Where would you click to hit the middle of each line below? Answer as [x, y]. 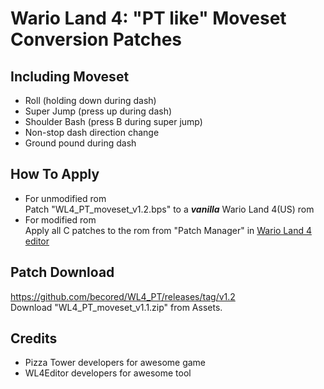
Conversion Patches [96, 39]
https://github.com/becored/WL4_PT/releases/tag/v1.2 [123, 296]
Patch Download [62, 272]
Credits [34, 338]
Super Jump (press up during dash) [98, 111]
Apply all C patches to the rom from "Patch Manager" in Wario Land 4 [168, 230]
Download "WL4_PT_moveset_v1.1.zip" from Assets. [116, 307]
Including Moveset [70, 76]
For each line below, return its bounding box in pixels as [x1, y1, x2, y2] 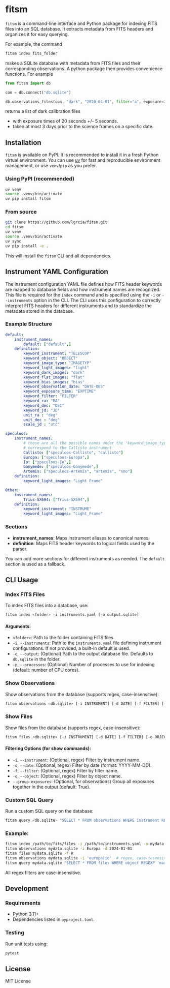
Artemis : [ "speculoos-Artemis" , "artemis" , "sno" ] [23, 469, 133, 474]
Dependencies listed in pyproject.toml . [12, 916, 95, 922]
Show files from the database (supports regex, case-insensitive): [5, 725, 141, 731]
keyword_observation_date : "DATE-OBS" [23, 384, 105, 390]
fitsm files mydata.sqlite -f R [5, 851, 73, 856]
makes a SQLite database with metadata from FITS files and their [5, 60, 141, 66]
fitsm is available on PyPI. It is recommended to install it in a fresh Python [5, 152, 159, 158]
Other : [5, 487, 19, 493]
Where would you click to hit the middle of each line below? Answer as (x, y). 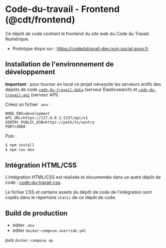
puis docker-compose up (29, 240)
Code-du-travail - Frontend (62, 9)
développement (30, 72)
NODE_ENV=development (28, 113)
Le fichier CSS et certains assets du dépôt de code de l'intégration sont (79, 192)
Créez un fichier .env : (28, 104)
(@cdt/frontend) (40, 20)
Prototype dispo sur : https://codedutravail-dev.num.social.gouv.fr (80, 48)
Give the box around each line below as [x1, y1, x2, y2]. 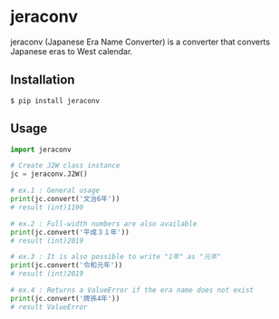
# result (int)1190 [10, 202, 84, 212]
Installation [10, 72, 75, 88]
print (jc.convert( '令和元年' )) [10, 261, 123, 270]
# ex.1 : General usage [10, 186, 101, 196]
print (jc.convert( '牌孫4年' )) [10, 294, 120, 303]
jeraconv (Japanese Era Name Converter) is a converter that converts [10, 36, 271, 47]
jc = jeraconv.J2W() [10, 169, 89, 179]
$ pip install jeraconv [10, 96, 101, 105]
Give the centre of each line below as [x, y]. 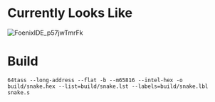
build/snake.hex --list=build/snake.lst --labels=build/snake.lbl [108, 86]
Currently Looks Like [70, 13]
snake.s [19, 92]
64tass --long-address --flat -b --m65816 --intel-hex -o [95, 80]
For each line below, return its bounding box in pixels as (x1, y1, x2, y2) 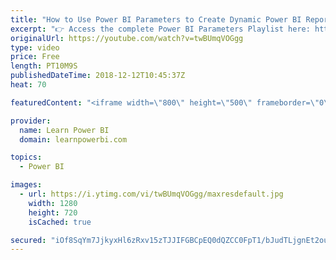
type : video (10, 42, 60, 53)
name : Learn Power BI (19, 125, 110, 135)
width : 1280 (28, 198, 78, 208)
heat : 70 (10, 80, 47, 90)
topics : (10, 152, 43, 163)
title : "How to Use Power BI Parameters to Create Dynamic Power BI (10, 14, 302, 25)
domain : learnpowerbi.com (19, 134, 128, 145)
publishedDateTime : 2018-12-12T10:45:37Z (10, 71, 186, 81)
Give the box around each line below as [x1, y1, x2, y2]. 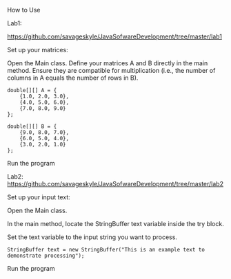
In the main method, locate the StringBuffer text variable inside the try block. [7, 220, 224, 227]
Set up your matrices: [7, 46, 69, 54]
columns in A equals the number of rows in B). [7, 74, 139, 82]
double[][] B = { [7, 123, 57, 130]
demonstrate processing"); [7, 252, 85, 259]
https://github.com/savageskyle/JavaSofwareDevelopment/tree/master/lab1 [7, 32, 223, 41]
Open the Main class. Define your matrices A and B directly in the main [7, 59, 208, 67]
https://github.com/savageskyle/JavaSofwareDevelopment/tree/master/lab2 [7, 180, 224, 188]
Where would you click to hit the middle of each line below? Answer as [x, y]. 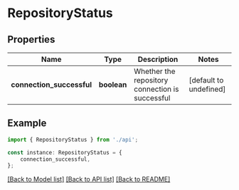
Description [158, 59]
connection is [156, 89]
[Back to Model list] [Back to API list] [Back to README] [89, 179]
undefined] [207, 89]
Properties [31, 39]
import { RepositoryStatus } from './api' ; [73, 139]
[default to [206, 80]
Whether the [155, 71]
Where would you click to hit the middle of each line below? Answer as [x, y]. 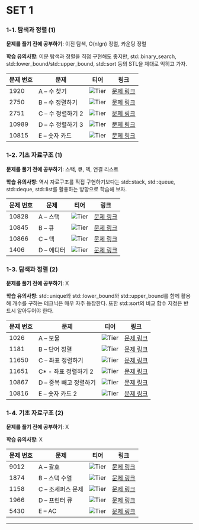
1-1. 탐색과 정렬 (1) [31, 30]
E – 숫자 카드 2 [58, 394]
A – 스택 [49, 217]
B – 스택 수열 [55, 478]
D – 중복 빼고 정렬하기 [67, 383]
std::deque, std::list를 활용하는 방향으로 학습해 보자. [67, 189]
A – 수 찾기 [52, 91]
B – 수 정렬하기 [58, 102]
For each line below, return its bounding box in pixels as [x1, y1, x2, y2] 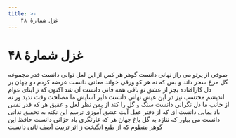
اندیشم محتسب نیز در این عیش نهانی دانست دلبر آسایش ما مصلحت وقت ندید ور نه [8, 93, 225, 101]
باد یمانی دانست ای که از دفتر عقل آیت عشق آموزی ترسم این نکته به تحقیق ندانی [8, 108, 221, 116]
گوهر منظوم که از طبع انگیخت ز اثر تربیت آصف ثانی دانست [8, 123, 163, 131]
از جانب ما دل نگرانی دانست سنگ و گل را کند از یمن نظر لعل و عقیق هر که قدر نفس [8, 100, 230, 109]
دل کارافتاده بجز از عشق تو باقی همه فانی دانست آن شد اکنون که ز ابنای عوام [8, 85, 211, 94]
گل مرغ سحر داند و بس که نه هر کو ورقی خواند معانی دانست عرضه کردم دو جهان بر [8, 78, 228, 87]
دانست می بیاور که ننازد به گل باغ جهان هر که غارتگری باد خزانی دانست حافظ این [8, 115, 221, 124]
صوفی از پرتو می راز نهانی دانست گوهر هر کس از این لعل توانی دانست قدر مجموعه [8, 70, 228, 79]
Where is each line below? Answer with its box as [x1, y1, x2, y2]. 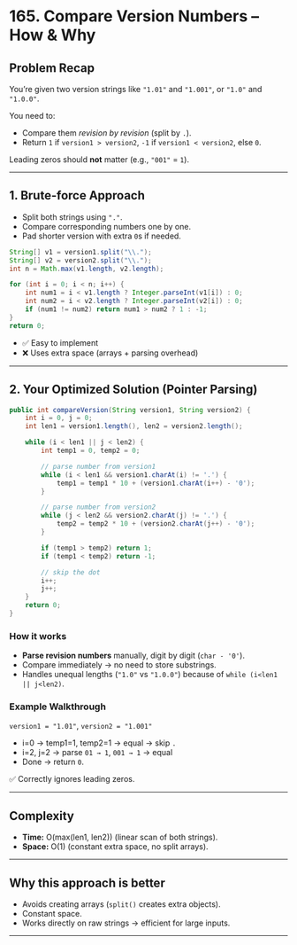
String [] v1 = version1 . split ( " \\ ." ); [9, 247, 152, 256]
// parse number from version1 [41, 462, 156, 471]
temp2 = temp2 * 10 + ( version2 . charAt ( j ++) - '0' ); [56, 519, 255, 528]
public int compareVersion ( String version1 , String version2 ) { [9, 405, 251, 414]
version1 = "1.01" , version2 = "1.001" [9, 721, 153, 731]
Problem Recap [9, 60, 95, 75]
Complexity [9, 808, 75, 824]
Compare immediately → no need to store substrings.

•••••

> WHAT THE TASK ASKS
Please reproduce the listing exactly from its opening line through the line that contains "Credits [34, 338]", both included, with all pictures omitted.

> ANSWER BELOW
Where would you click to hit the middle of each line below? Answer as [x, y]. 
Conversion Patches [96, 39]
https://github.com/becored/WL4_PT/releases/tag/v1.2 [123, 296]
Patch Download [62, 272]
Credits [34, 338]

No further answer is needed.